> **Task instructions**
Scan the records for "Wikieł". Report each line that includes it.

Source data
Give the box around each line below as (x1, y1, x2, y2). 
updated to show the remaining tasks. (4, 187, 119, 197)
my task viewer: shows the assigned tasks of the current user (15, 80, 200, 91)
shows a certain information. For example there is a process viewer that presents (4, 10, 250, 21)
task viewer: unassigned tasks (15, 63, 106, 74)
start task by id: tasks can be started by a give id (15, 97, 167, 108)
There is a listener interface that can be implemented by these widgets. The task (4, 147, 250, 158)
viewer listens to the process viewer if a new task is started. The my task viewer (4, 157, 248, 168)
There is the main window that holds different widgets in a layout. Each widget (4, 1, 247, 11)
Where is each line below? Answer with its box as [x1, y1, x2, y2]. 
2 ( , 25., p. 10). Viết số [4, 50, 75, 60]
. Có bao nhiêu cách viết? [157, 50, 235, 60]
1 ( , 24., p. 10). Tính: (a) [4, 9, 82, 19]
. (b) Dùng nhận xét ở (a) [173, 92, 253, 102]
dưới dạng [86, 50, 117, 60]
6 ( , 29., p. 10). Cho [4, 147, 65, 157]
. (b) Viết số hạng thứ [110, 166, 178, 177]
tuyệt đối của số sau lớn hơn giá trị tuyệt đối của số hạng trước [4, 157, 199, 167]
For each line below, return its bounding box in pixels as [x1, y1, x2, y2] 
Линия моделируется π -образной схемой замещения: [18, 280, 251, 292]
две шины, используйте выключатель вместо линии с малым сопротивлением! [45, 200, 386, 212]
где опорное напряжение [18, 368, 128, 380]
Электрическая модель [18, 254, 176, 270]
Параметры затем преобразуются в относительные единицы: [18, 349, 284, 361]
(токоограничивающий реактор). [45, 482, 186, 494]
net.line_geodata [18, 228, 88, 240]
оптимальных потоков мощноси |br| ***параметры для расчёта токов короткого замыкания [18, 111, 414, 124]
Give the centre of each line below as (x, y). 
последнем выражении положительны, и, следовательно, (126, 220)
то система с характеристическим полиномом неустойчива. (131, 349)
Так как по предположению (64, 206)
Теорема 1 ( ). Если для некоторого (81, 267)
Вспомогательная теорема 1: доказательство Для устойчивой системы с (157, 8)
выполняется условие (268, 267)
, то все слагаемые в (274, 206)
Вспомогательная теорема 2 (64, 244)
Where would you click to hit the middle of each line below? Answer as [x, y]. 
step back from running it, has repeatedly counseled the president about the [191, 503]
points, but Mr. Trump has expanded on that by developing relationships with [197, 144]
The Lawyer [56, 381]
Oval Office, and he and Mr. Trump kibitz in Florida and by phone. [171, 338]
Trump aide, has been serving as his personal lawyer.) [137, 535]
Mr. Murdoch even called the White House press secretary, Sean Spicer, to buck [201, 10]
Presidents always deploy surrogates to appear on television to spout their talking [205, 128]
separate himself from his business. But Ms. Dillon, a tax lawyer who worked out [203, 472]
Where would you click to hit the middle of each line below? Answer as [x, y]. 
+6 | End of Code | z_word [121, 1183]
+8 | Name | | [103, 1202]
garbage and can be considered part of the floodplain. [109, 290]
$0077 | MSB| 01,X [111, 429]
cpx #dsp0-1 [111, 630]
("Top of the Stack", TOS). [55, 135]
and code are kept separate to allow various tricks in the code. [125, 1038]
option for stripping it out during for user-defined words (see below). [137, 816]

==

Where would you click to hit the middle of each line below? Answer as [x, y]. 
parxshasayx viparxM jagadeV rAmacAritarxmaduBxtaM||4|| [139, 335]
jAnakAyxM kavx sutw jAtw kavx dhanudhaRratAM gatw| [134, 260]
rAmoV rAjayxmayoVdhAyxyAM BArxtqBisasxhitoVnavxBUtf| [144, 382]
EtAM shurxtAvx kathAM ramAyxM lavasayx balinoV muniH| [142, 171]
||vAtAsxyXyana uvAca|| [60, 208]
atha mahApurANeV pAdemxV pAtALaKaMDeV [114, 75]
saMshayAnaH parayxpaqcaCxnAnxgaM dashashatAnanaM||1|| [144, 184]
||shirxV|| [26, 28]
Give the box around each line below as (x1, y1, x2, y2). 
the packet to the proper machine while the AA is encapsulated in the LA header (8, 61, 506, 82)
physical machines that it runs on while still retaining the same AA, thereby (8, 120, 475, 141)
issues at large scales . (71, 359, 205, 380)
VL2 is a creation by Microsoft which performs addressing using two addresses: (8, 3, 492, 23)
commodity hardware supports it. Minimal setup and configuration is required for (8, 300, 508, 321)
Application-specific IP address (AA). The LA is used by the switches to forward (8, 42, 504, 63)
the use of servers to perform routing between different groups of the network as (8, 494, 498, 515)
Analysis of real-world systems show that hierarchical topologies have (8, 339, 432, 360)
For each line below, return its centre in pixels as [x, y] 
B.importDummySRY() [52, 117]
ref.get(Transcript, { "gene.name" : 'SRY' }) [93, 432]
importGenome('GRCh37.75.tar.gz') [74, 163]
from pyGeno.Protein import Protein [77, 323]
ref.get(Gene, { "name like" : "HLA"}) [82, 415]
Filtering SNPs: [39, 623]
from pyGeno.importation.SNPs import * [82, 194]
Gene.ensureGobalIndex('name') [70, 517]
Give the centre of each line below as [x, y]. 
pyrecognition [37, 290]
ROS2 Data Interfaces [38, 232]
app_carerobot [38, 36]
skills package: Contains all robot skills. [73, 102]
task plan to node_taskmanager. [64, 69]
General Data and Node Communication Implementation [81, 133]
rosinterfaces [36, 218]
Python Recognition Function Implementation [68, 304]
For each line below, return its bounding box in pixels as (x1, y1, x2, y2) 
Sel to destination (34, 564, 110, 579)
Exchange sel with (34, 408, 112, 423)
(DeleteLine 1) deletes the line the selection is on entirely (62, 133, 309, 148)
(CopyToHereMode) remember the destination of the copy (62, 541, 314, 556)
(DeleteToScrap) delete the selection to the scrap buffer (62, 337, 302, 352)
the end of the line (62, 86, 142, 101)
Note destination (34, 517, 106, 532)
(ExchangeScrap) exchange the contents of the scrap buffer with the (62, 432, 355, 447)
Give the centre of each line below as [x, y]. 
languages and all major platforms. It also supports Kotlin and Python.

--

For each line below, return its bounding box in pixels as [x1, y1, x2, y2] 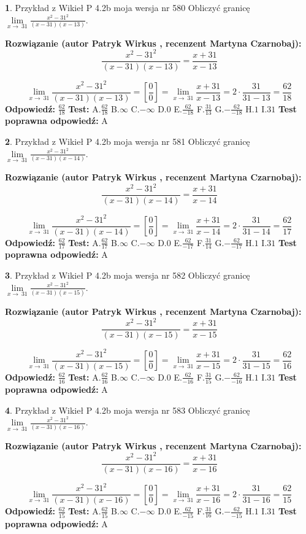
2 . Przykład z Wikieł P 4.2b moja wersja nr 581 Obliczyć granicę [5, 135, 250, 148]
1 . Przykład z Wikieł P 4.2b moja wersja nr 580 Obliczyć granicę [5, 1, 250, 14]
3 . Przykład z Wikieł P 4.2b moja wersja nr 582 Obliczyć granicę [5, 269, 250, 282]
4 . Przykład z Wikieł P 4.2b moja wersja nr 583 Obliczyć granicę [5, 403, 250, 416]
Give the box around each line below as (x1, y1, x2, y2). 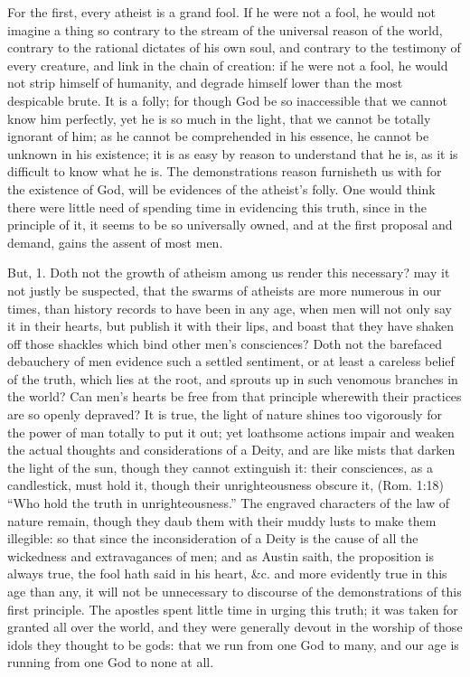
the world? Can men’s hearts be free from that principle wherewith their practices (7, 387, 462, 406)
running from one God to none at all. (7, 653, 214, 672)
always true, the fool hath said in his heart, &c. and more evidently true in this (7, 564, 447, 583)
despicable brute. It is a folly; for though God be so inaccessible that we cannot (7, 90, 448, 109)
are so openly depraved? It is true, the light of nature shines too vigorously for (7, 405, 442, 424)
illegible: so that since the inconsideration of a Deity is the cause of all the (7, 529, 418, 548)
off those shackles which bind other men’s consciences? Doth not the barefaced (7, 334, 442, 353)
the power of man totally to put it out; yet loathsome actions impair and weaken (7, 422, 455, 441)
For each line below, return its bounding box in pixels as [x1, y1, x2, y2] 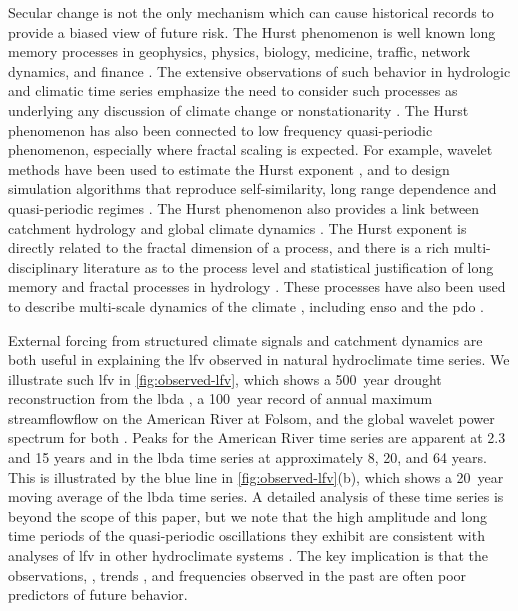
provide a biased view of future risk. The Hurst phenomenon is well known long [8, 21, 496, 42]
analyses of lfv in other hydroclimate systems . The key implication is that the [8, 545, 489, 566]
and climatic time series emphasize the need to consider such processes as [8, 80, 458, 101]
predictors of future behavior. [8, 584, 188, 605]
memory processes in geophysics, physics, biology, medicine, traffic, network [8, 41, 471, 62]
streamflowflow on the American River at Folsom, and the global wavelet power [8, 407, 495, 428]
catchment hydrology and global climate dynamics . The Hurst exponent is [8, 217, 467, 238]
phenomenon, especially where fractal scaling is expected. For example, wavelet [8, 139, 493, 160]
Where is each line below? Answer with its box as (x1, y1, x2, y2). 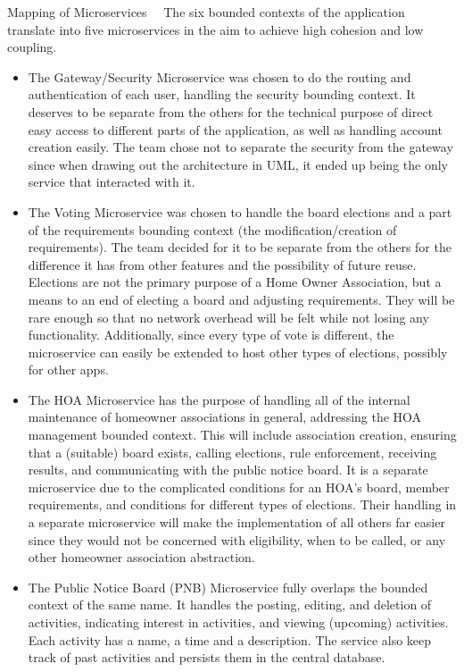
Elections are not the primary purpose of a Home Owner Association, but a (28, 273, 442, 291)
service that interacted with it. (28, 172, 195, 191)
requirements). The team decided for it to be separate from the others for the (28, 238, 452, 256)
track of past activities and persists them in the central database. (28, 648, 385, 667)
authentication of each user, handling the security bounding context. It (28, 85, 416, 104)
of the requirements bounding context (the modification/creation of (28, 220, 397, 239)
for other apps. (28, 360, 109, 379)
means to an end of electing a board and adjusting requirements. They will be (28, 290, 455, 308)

> **Expected answer**
2 . Przykład z Wikieł P 4.2b moja wersja nr 581 Obliczyć granicę [5, 135, 250, 148]
1 . Przykład z Wikieł P 4.2b moja wersja nr 580 Obliczyć granicę [5, 1, 250, 14]
3 . Przykład z Wikieł P 4.2b moja wersja nr 582 Obliczyć granicę [5, 269, 250, 282]
4 . Przykład z Wikieł P 4.2b moja wersja nr 583 Obliczyć granicę [5, 403, 250, 416]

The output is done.